**WHAT IS NEEDED:** Your response must be an exact transcription of the lines from the one containing "Stacie August 12, 2009 at 11:57 PM" through the final line of the data.

:::::

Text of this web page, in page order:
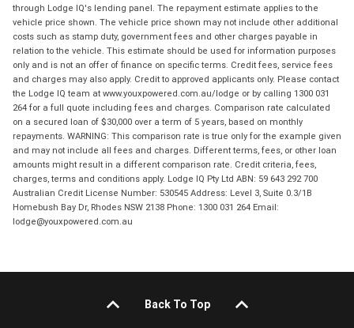
through Lodge IQ's lending panel. The repayment estimate applies to the
vehicle price shown. The vehicle price shown may not include other additional
costs such as stamp duty, government fees and other charges payable in
relation to the vehicle. This estimate should be used for information purposes
only and is not an offer of finance on specific terms. Credit fees, service fees
and charges may also apply. Credit to approved applicants only. Please contact
the Lodge IQ team at www.youxpowered.com.au/lodge or by calling 1300 031
264 for a full quote including fees and charges. Comparison rate calculated
on a secured loan of $30,000 over a term of 5 years, based on monthly
repayments. WARNING: This comparison rate is true only for the example given
and may not include all fees and charges. Different terms, fees, or other loan
amounts might result in a different comparison rate. Credit criteria, fees,
charges, terms and conditions apply. Lodge IQ Pty Ltd ABN: 59 643 292 700
Australian Credit License Number: 530545 Address: Level 3, Suite 0.3/1B
Homebush Bay Dr, Rhodes NSW 2138 Phone: 1300 031 264 Email:
lodge@youxpowered.com.au
Back To Top
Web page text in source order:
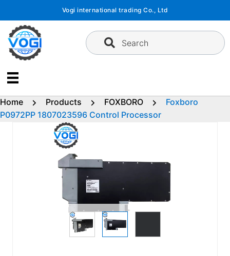
content
Vogi international trading Co., Ltd
Search
Home Products FOXBORO
Foxboro
P0972PP 1807023596 Control Processor
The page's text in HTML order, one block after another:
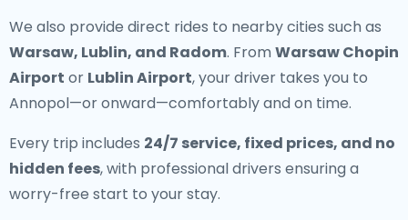
We also provide direct rides to nearby cities such as
Warsaw, Lublin, and Radom. From Warsaw Chopin
Airport or Lublin Airport, your driver takes you to
Annopol—or onward—comfortably and on time.
Every trip includes 24/7 service, fixed prices, and no
hidden fees, with professional drivers ensuring a
worry-free start to your stay.
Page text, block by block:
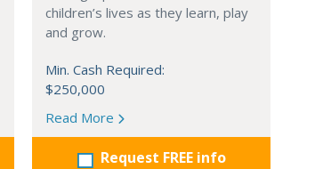
children’s lives as they learn, play
and grow.
Min. Cash Required:
$250,000
Read More
Request FREE info
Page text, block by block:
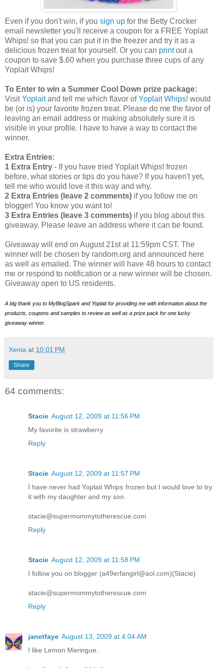
Even if you don't win, if you sign up for the Betty Crocker
email newsletter you'll receive a coupon for a FREE Yoplait
Whips! so that you can put it in the freezer and try it as a
delicious frozen treat for yourself. Or you can printout a
coupon to save $.60 when you purchase three cups of any
Yoplait Whips!
To Enter to win a Summer Cool Down prize package:
VisitYoplaitand tell me which flavor ofYoplait Whips! would
be (or is) your favorite frozen treat. Please do me the favor of
leaving an email address or making absolutely sure it is
visible in your profile. I have to have a way to contact the
winner.
Extra Entries:
1 Extra Entry - If you have tried Yoplait Whips! frozen
before, what stories or tips do you have? If you haven't yet,
tell me who would love it this way and why.
2 Extra Entries (leave 2 comments) if you follow me on
blogger! You know you want to!
3 Extra Entries (leave 3 comments) if you blog about this
giveaway. Please leave an address where it can be found.
Giveaway will end on August 21st at 11:59pm CST. The
winner will be chosen by random.org and announced here
as well as emailed. The winner will have 48 hours to contact
me or respond to notification or a new winner will be chosen.
Giveaway open to US residents.
A big thank you to MyBlogSpark and Yoplait for providing me with information about the
products, coupons and samples to review as well as a prize pack for one lucky
giveaway winner.
Xenia at 10:01 PM
Share
64 comments:
Stacie August 12, 2009 at 11:56 PM
My favorite is strawberry
Reply
Stacie August 12, 2009 at 11:57 PM
I have never had Yoplait Whips frozen but I would love to try
it with my daughter and my son.
stacie@supermommytotherescue.com
Reply
Stacie August 12, 2009 at 11:58 PM
I follow you on blogger (a49erfangirl@aol.com)(Stacie)
stacie@supermommytotherescue.com
Reply
janetfaye August 13, 2009 at 4:04 AM
I like Lemon Meringue.

:::::

**ANSWER SECTION:**
Stacie August 12, 2009 at 11:57 PM
I have never had Yoplait Whips frozen but I would love to try
it with my daughter and my son.
stacie@supermommytotherescue.com
Reply
Stacie August 12, 2009 at 11:58 PM
I follow you on blogger (a49erfangirl@aol.com)(Stacie)
stacie@supermommytotherescue.com
Reply
janetfaye August 13, 2009 at 4:04 AM
I like Lemon Meringue.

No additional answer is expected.